Source records
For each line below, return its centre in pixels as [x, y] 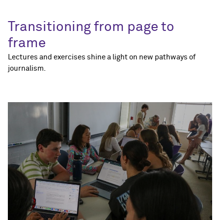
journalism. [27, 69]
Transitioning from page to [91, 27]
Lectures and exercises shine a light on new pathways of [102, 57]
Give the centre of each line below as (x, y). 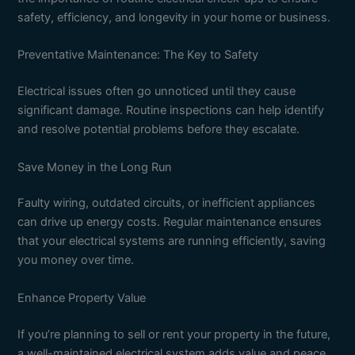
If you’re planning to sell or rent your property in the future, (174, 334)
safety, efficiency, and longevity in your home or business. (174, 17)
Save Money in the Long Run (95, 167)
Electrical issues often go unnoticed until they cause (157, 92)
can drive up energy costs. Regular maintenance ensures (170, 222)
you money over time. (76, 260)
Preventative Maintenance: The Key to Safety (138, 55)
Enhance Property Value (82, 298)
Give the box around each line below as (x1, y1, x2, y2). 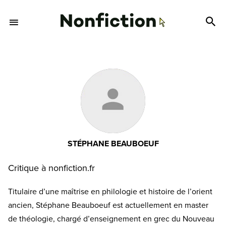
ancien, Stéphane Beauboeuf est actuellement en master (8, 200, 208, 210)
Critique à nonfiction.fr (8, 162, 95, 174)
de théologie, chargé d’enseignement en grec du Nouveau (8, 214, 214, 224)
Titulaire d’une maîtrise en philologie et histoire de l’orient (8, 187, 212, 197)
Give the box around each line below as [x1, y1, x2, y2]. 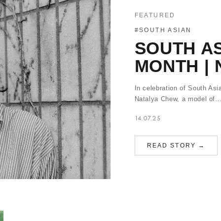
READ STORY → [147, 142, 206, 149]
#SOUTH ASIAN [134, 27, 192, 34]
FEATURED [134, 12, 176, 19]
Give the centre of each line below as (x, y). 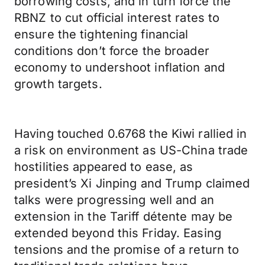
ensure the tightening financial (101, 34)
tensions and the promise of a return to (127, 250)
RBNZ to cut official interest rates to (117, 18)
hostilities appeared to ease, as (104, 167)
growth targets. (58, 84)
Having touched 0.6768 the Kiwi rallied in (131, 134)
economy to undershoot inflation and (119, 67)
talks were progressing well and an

* **What you will do**: Exactly the lines above, from the one containing "ancien, Stéphane Beauboeuf" down to the one containing "RBNZ to cut", are to be repeated, including both ends. Pictures are not part of the copy.

* **Answer**:
ancien, Stéphane Beauboeuf est actuellement en master (8, 200, 208, 210)
Critique à nonfiction.fr (8, 162, 95, 174)
de théologie, chargé d’enseignement en grec du Nouveau (8, 214, 214, 224)
Titulaire d’une maîtrise en philologie et histoire de l’orient (8, 187, 212, 197)
Give the box around each line below as [x1, y1, x2, y2]. 
READ STORY → [147, 142, 206, 149]
#SOUTH ASIAN [134, 27, 192, 34]
FEATURED [134, 12, 176, 19]
Give the centre of each line below as (x, y). 
ensure the tightening financial (101, 34)
tensions and the promise of a return to (127, 250)
RBNZ to cut official interest rates to (117, 18)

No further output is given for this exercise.